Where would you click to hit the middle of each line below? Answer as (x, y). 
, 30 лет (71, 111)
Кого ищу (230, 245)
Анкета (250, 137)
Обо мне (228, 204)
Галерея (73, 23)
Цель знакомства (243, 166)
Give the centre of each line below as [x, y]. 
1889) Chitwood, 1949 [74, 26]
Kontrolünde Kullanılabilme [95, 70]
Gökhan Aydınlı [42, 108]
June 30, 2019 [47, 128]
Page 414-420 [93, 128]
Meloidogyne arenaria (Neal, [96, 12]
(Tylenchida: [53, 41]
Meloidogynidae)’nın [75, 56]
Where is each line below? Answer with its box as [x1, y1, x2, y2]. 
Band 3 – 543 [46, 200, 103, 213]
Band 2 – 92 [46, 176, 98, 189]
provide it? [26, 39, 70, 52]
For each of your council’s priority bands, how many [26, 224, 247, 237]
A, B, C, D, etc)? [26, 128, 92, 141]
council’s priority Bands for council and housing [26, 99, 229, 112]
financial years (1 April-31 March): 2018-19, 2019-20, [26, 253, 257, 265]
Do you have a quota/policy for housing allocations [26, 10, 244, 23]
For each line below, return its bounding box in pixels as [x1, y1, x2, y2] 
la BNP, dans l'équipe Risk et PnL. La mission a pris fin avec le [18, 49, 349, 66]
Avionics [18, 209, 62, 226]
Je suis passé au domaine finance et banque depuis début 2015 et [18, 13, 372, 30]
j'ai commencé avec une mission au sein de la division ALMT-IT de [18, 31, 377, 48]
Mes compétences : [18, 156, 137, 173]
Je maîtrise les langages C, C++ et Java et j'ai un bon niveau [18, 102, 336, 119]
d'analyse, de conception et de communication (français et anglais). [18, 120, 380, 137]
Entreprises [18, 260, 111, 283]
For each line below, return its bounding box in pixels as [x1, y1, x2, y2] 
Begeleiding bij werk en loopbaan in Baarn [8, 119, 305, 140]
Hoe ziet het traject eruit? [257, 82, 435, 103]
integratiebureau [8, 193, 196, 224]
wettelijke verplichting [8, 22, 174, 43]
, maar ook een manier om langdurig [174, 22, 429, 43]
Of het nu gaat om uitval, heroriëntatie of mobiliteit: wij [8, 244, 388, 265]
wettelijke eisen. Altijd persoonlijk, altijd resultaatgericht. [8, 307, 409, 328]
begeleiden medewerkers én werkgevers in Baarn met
━━━━━━━━━━━━━━━━━━━━━━━━━━━━━━
Lines holding the word "Baarn" are the answer; copy every one from the records above.

#### Answer below
Begeleiding bij werk en loopbaan in Baarn [8, 119, 305, 140]
begeleiden medewerkers én werkgevers in Baarn met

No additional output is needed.